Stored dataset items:

········

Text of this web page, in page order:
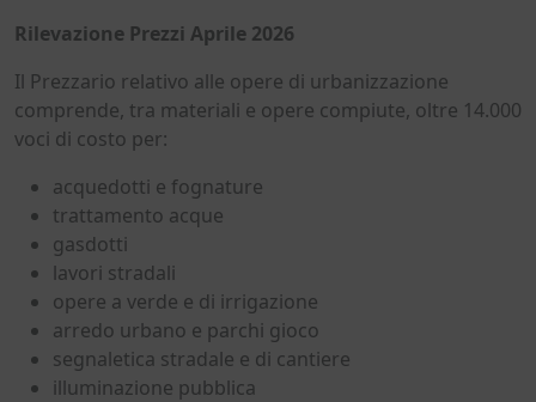
Rilevazione Prezzi Aprile 2026
Il Prezzario relativo alle opere di urbanizzazione
comprende, tra materiali e opere compiute, oltre 14.000
voci di costo per:
acquedotti e fognature
trattamento acque
gasdotti
lavori stradali
opere a verde e di irrigazione
arredo urbano e parchi gioco
segnaletica stradale e di cantiere
illuminazione pubblica

········

Work to be completed:
Set down the entries above exactly; no pictures belong in the copy.

Answer to the problem:
Text of this web page, in page order:
Rilevazione Prezzi Aprile 2026
Il Prezzario relativo alle opere di urbanizzazione
comprende, tra materiali e opere compiute, oltre 14.000
voci di costo per:
acquedotti e fognature
trattamento acque
gasdotti
lavori stradali
opere a verde e di irrigazione
arredo urbano e parchi gioco
segnaletica stradale e di cantiere
illuminazione pubblica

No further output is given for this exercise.